#### Your assignment:
Taking the line that contains "Matter in nontrivial" as the start and the last line of the data as the end, repeat exactly every line in that span, but no pictures.

(Stored records)
- Opening Delimiter -
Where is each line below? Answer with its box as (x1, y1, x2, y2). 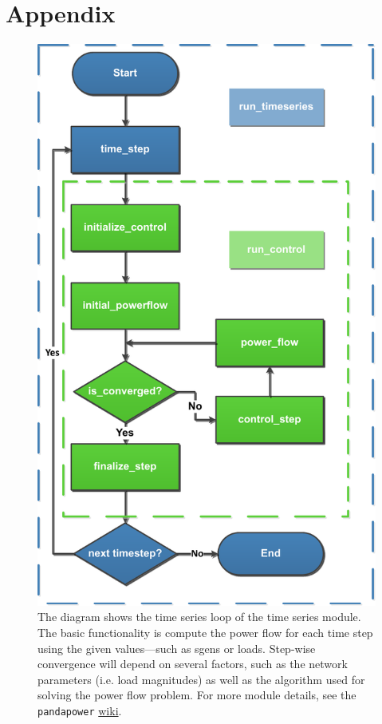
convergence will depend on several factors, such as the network (37, 655, 348, 672)
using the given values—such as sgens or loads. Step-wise (37, 639, 316, 656)
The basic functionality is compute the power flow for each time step (37, 624, 373, 640)
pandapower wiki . (37, 702, 122, 718)
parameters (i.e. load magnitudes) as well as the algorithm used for (37, 671, 365, 687)
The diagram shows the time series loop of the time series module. (37, 608, 361, 625)
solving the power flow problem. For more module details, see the (37, 686, 356, 703)
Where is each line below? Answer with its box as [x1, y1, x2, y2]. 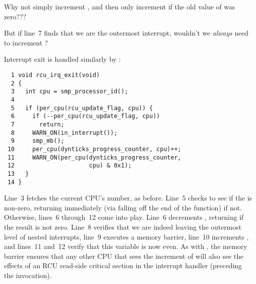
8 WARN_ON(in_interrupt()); [11, 129, 118, 136]
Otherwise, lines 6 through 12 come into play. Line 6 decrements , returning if [4, 212, 244, 222]
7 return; [11, 121, 64, 128]
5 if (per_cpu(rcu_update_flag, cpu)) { [11, 104, 153, 112]
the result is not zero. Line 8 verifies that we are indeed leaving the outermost [4, 221, 242, 232]
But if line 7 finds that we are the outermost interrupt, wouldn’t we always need [4, 28, 249, 38]
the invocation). [4, 270, 52, 280]
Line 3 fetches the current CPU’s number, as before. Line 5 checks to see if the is [4, 193, 252, 203]
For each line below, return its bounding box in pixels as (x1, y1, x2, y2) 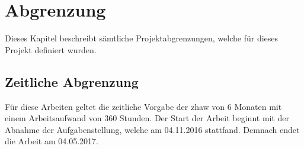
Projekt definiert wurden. (5, 43, 97, 56)
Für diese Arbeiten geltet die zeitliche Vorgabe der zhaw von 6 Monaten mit (5, 100, 282, 112)
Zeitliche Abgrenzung (5, 72, 139, 90)
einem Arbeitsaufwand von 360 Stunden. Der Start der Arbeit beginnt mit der (5, 112, 290, 124)
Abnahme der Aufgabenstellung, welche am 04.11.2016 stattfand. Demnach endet (5, 123, 300, 135)
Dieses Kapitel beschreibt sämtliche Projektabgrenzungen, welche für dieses (5, 32, 279, 44)
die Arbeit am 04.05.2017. (5, 135, 98, 147)
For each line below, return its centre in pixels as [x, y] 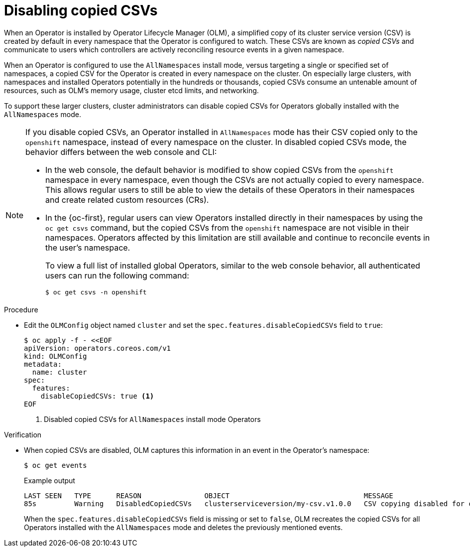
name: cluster [59, 372]
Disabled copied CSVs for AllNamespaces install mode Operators [152, 419]
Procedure [21, 309]
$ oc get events [56, 465]
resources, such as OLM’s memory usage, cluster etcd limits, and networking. [131, 90]
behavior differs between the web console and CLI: [121, 152]
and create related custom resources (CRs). [127, 200]
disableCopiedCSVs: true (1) [97, 396]
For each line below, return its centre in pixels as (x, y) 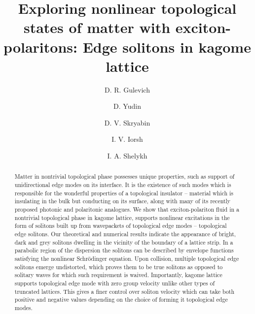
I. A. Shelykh (127, 156)
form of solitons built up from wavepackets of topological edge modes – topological (121, 226)
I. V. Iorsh (127, 139)
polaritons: (40, 47)
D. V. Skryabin (127, 122)
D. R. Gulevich (127, 89)
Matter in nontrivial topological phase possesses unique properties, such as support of (125, 176)
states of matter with (97, 27)
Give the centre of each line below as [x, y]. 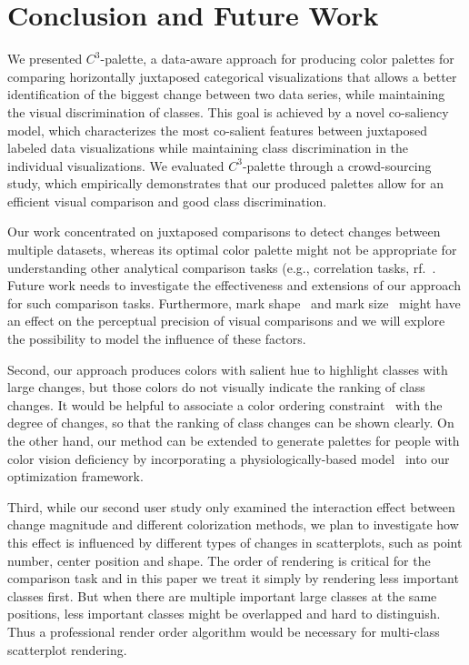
- Closing Delimiter -
#### Problem solution:
Matter in nontrivial topological phase possesses unique properties, such as support of (125, 176)
states of matter with (97, 27)
Give the centre of each line below as [x, y]. 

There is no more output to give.